Vertex, CRISPR complete BLA for US approval of exa-cel
The investigational gene-editing therapy is for sickle cell disease and TDT
Vertex Pharmaceuticals and CRISPR Therapeutics have completed an application to the U.S. Food and Drug Administration (FDA) seeking approval of exagamglogene autotemcel (exa-cel) for the treatment of sickle cell disease (SCD) and transfusion-dependent beta thalassemia (TDT).
The rolling biologics license application, which was initiated late last year, includes a request for FDA priority review. If granted, that would shorten the agency’s review time from the standard one year to eight months.
Similar applications were submitted in the European Union (EU) and U.K. last year, where they are under review by regulatory bodies.
“The completion of our exa-cel global regulatory filings is a historic milestone,” Carmen Bozic, MD, executive vice president of global medicines development and medical affairs and chief medical officer at Vertex, said in a press release.
“We want to thank the clinical trial participants and the sickle cell and beta thalassemia communities, as well as the physicians, nurses, coordinators, caregivers and friends who support them,” Bozic said.
Both SCD and TDT are diseases that affect hemoglobin — the protein that helps red blood cells transport oxygen throughout the body. In SCD patients, a faulty version of hemoglobin is produced, whereas TDT patients have low levels, or are missing the protein altogether.
In either case, the end result is anemia, in which there are not enough healthy red blood cells to carry oxygen through the body.
With exa-cel, formerly known as CTX001, a patient’s blood cell precursors are isolated and genetically modified to make high levels of fetal hemoglobin — a form of hemoglobin produced during fetal development that is more effective at carrying oxygen than its adult counterpart.
After a round of chemotherapy to destroy faulty blood cell precursors and make room for the edited ones, modified cells are returned to the patient via a stem cell transplant. These cells are then expected to populate the blood with healthy hemoglobin-producing blood cells.
Cell genetic editing involves the use of CRISPR/Cas9, an approach adapted from a natural system that bacteria use as an immune defense mechanism.

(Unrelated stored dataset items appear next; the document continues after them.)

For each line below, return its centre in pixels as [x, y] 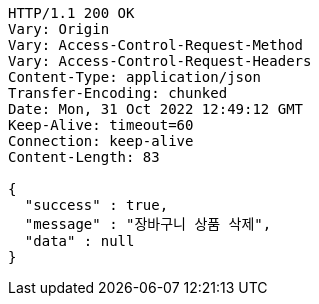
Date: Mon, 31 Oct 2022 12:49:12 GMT [156, 109]
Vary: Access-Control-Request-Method [156, 45]
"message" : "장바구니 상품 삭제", [148, 224]
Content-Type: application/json [134, 77]
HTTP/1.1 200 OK [71, 13]
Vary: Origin [59, 29]
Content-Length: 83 [84, 157]
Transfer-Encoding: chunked [118, 93]
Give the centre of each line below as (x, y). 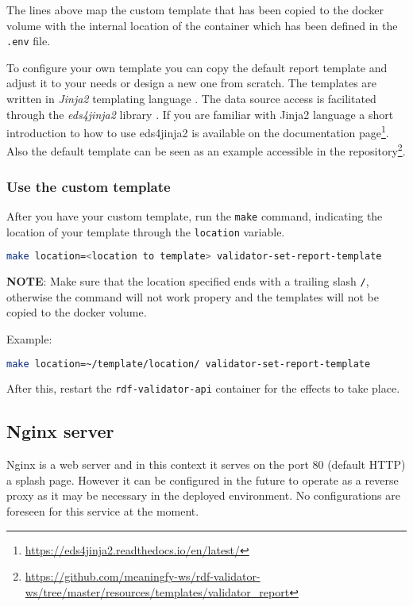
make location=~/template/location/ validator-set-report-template (189, 364)
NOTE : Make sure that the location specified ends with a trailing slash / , (188, 281)
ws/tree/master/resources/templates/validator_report (157, 591)
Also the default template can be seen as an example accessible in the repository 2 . (206, 150)
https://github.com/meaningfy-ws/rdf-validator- (143, 576)
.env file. (29, 41)
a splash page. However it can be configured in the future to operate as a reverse (203, 479)
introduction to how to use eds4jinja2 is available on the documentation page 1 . (198, 131)
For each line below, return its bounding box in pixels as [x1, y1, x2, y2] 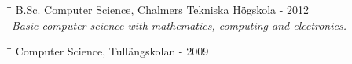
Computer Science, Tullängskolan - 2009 [15, 43, 209, 59]
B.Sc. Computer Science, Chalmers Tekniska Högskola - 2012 [15, 2, 310, 17]
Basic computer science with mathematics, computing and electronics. [12, 16, 347, 33]
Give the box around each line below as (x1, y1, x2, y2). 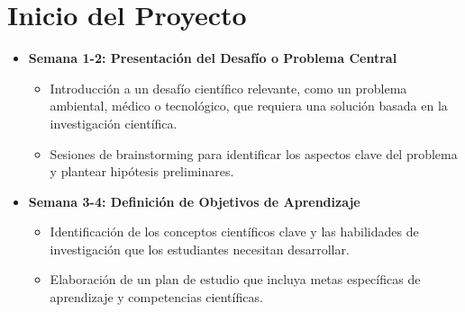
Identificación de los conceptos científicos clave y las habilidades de (50, 222, 419, 241)
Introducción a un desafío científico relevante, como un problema (50, 78, 407, 97)
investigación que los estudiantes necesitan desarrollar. (50, 239, 350, 258)
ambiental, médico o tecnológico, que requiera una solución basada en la (50, 96, 448, 115)
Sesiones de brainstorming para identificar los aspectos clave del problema (50, 144, 458, 163)
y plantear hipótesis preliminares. (50, 162, 234, 181)
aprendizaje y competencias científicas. (50, 288, 263, 307)
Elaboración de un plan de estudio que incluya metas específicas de (50, 270, 421, 289)
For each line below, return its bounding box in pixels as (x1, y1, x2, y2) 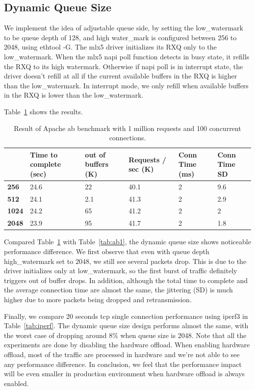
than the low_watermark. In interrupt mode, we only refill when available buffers (4, 80, 249, 90)
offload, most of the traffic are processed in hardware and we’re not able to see (4, 349, 240, 359)
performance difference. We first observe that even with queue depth (4, 246, 209, 256)
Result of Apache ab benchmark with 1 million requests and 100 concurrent (14, 123, 241, 133)
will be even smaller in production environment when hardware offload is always (4, 368, 245, 379)
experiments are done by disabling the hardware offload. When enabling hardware (4, 339, 250, 350)
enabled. (4, 378, 29, 388)
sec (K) (128, 164, 154, 174)
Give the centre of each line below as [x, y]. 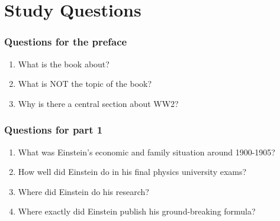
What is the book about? [64, 64]
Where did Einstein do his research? [83, 191]
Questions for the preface [66, 42]
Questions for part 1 [54, 130]
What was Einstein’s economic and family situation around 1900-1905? [147, 152]
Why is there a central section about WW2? [98, 103]
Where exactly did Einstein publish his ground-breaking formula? [137, 211]
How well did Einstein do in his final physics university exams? [132, 172]

Essentially, scientists can leverage the system to add, remove, or change specific sections of DNA.
Modifications involved in exa-cel work to stop the production of BCL11A, a protein that normally shuts off the production of fetal hemoglobin after birth.

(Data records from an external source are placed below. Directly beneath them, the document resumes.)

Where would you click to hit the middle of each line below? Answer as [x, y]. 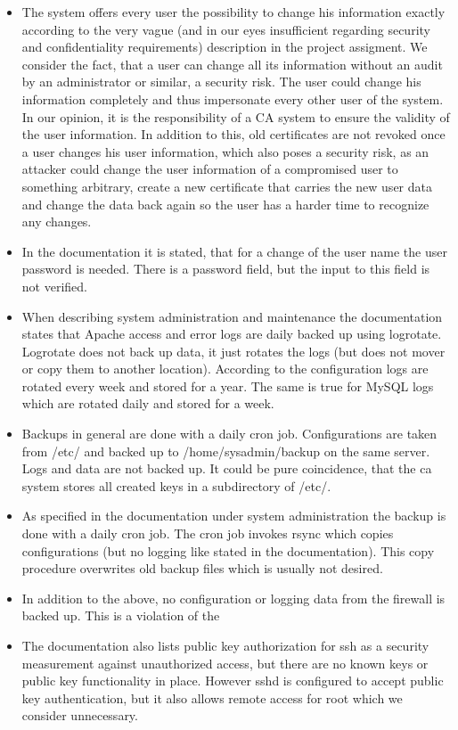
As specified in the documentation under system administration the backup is [234, 516]
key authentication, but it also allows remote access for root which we [212, 697]
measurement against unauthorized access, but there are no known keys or [225, 663]
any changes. [57, 221]
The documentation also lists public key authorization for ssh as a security [225, 645]
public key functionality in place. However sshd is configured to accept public [233, 681]
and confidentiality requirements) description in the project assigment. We [225, 47]
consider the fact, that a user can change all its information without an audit [232, 64]
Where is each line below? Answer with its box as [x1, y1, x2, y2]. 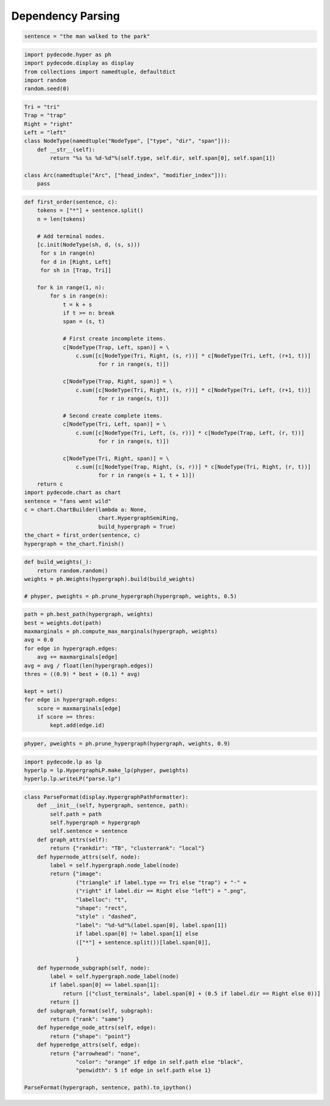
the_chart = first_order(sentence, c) [24, 532, 141, 539]
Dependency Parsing [11, 9, 120, 23]
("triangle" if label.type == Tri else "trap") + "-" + [75, 879, 247, 886]
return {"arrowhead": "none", [50, 1050, 141, 1057]
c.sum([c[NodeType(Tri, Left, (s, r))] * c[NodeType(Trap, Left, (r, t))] [75, 429, 305, 436]
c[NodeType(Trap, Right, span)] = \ [62, 378, 173, 385]
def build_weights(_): [24, 559, 92, 566]
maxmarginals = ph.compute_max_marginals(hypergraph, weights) [24, 628, 218, 635]
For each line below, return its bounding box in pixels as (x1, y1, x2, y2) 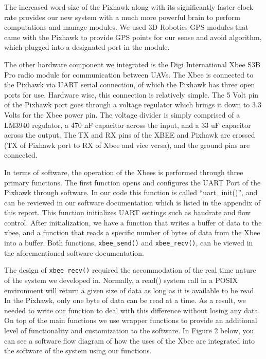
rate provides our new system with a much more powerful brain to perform (4, 11, 241, 22)
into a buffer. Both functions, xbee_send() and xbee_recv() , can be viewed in (4, 237, 253, 248)
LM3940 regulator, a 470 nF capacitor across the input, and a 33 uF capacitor (4, 119, 251, 130)
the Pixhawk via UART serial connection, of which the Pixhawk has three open (4, 79, 255, 90)
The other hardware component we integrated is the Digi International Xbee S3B (4, 59, 261, 69)
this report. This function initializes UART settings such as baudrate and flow (4, 207, 251, 218)
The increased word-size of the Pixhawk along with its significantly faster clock (4, 2, 254, 12)
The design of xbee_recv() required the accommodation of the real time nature (4, 264, 256, 275)
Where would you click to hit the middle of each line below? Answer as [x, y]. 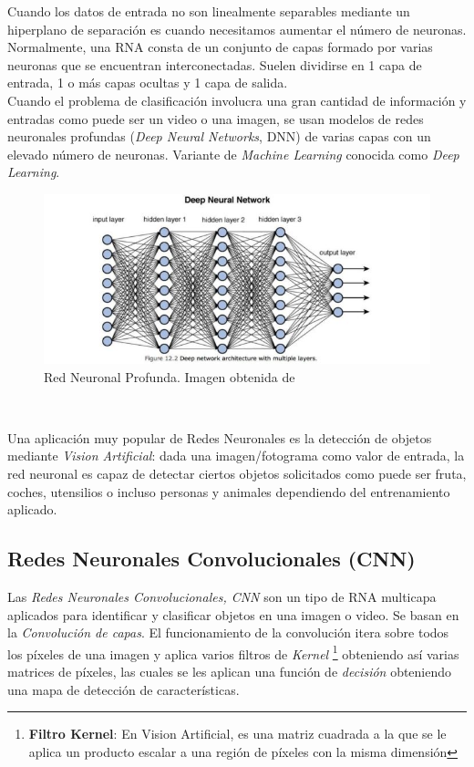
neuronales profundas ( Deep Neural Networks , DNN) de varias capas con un [219, 136]
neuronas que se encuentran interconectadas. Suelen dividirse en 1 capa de [215, 64]
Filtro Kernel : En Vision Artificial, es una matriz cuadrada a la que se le [237, 734]
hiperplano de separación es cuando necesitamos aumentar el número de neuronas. [237, 29]
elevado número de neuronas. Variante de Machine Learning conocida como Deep [233, 154]
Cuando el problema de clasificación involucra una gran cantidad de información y [237, 100]
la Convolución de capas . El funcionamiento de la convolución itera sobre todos [228, 632]
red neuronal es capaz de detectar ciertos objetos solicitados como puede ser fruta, [237, 473]
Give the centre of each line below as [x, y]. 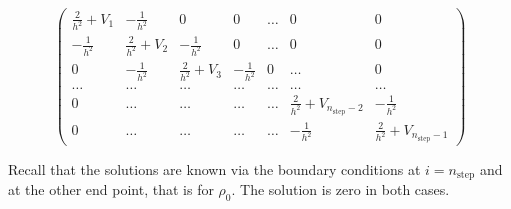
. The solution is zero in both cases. [340, 189]
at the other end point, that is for [111, 189]
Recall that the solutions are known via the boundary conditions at [214, 168]
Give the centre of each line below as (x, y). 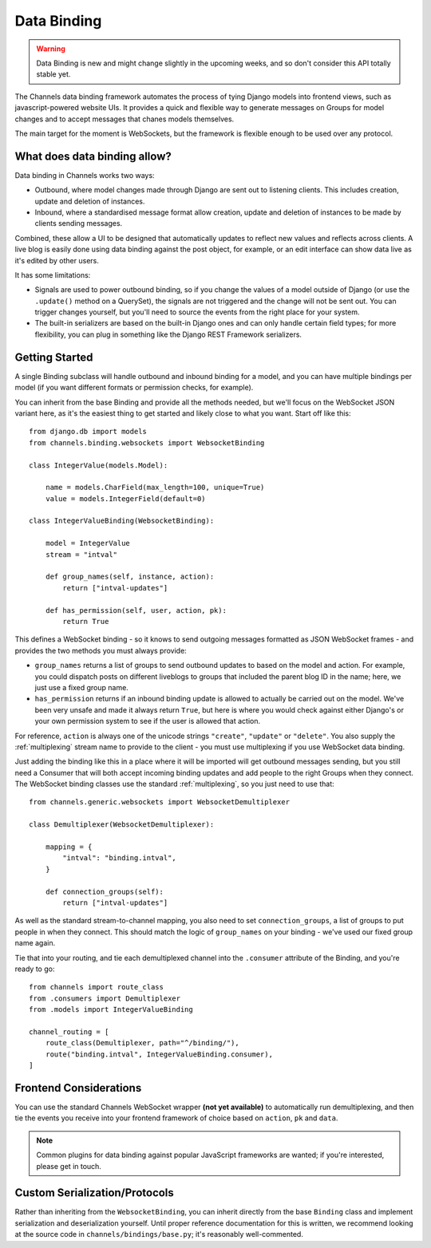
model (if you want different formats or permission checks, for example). (134, 388)
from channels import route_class (96, 987)
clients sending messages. (79, 223)
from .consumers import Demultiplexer (105, 998)
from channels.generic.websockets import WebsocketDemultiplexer (160, 802)
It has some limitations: (53, 274)
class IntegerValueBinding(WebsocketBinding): (122, 521)
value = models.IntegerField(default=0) (126, 498)

“Within a decade, we have progressed from the discovery of the CRISPR platform to the first regulatory filings for a CRISPR-based therapy, which speaks to the transformative nature of CRISPR technology,” said Phuong Khanh Morrow, MD, chief medical officer at CRISPR Therapeutics.
The CLIMB trials
Data from two ongoing clinical trials — CLIMB–111 (NCT03655678) and CLIMB–121 (NCT03745287) — comprise major components of the companies’ regulatory applications.

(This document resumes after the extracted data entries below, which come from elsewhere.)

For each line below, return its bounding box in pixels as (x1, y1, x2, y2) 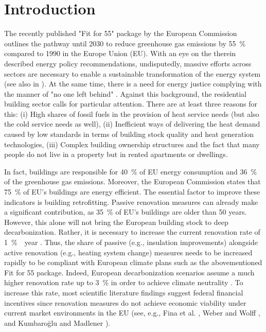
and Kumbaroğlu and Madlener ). (4, 317, 111, 328)
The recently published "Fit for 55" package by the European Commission (4, 28, 237, 39)
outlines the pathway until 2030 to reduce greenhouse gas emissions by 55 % (4, 38, 246, 48)
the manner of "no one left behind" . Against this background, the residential (4, 88, 246, 99)
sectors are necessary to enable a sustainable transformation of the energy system (4, 68, 261, 79)
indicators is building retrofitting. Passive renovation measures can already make (4, 196, 258, 207)
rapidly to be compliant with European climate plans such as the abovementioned (4, 257, 262, 268)
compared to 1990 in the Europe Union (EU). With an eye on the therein (4, 48, 236, 59)
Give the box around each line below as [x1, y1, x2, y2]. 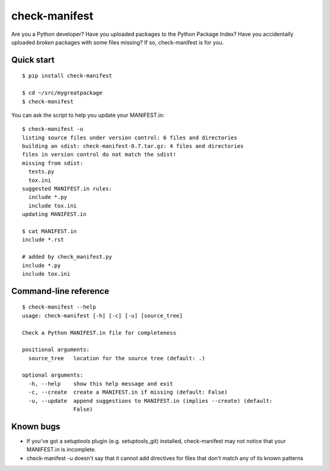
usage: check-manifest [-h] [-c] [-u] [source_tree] [22, 312, 183, 319]
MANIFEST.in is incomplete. [26, 446, 97, 453]
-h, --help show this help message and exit [28, 380, 174, 387]
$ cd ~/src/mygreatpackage [22, 89, 103, 97]
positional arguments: [22, 346, 90, 353]
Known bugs [11, 421, 61, 431]
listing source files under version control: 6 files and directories [22, 134, 238, 141]
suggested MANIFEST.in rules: [22, 186, 113, 192]
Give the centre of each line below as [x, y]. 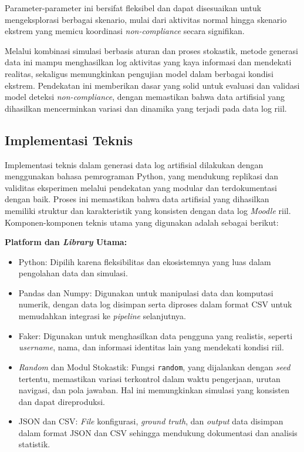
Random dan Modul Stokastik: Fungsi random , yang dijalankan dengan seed [154, 366]
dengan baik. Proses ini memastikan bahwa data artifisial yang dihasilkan [137, 199]
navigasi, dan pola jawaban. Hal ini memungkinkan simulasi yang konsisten [154, 390]
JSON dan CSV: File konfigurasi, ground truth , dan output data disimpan [151, 421]
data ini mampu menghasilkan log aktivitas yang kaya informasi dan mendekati [148, 62]
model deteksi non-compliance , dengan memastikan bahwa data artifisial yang [145, 97]
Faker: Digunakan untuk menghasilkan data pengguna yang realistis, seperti [156, 335]
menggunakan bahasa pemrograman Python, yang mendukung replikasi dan [142, 176]
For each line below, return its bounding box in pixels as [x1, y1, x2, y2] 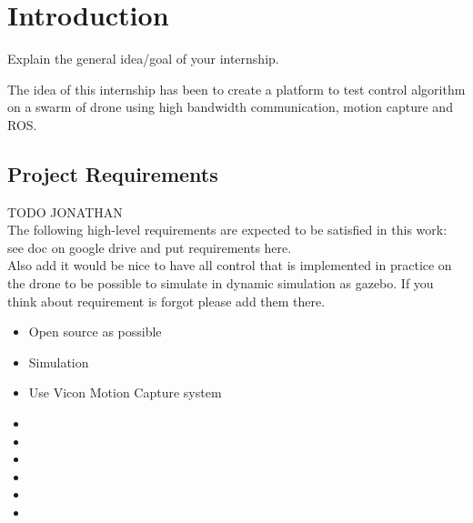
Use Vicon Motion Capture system [28, 383, 222, 402]
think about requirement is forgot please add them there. [7, 291, 326, 310]
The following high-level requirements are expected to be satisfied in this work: [7, 220, 448, 239]
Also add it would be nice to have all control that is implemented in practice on [7, 256, 452, 275]
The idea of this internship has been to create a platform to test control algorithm [7, 79, 466, 98]
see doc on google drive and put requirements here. [7, 237, 292, 256]
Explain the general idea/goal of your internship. [7, 49, 279, 68]
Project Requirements [7, 159, 218, 187]
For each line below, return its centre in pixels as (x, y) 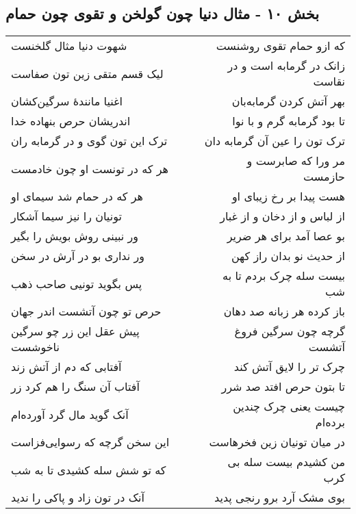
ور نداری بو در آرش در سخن (78, 256)
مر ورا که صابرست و (296, 161)
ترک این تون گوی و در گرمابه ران (89, 141)
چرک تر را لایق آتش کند (289, 367)
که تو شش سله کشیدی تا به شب (89, 470)
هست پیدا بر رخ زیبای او (288, 196)
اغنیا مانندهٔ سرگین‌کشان (67, 101)
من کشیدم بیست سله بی (286, 462)
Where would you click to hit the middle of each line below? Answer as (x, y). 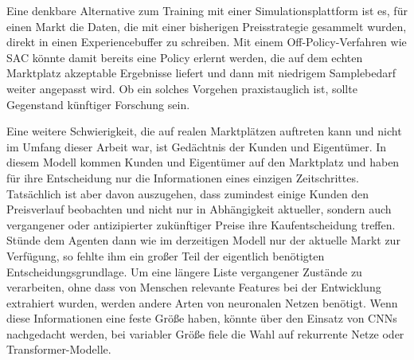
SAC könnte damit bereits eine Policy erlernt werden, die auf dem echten (185, 57)
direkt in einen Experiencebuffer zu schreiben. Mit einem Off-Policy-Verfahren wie (207, 42)
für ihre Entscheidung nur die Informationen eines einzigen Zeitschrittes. (183, 177)
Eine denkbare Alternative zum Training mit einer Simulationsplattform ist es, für (207, 10)
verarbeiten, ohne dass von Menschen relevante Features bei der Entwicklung (194, 287)
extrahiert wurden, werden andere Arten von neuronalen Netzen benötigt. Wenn (202, 302)
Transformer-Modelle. (59, 349)
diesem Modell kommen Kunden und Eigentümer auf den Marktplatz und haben (203, 162)
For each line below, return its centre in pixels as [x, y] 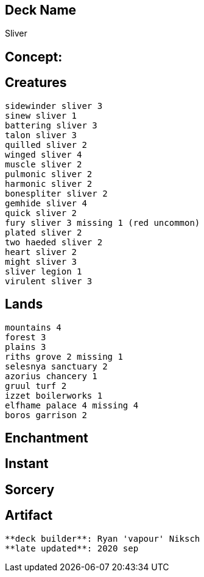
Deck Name [41, 10]
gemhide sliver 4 [46, 203]
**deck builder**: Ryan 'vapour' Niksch [103, 538]
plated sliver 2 [44, 232]
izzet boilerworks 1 [54, 395]
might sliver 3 [41, 261]
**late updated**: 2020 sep [72, 548]
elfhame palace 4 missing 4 [72, 405]

The open-label Phase 2/3 CLIMB–121 study enrolled patients, ages 12–35, with severe SCD, defined as having at least two severe vaso-occlusive crises (VOCs) per year in the two years before enrollment.
All participants received a single dose of exa-cel and are being followed for about two years.
Results showed that a single dose of exa-cel increased fetal hemoglobin levels and prevented VOCs in these patients.
Findings from CLIMB-111, a similarly designed trial that evaluated the therapy in TDT patients, also found increases in fetal hemoglobin and clinical benefit.
Another pair of open-label Phase 3 trials are currently evaluating the treatment’s safety and effectiveness in pediatric patients, ages 5–11, with plans to eventually expand to patients as young as 2.
CLIMB–151 (NCT05329649) is recruiting up to 12 children with SCD at sites in the U.K., U.S., and Italy. CLIMB–141 (NCT05356195) is recruiting up to 12 children with TDT in Canada, Germany, and the U.K.
The Phase 3b CLIMB-161 trial (NCT05477563) also is being conducted to support expansion of exa-cel’s manufacturing footprint, should it be approved and commercially launched. The trial is recruiting up to 12 people with SCD or TDT, ages 12–35, who will be followed for a year after receiving the therapy.
Eligibility for long-term participation
Participants who complete any of these trials are invited to enroll in CLIMB-131 (NCT04208529), where exa-cel’s safety and effectiveness are being monitored for up to 15 years.
In general, the side effect profile of exa-cel has been consistent with the known effects of busulfan, the chemotherapy agent that’s used before the stem cell transplant. Vertex now is seeking to develop a less-aggressive conditioning approach using technology from ImmunoGen.
Exa-cel holds a number of designations intended to speed its development toward regulatory approval. These include fast track, orphan drug, regenerative medicine advanced therapy, and rare pediatric disease designations in the U.S., orphan drug and priority medicines designations in the EU.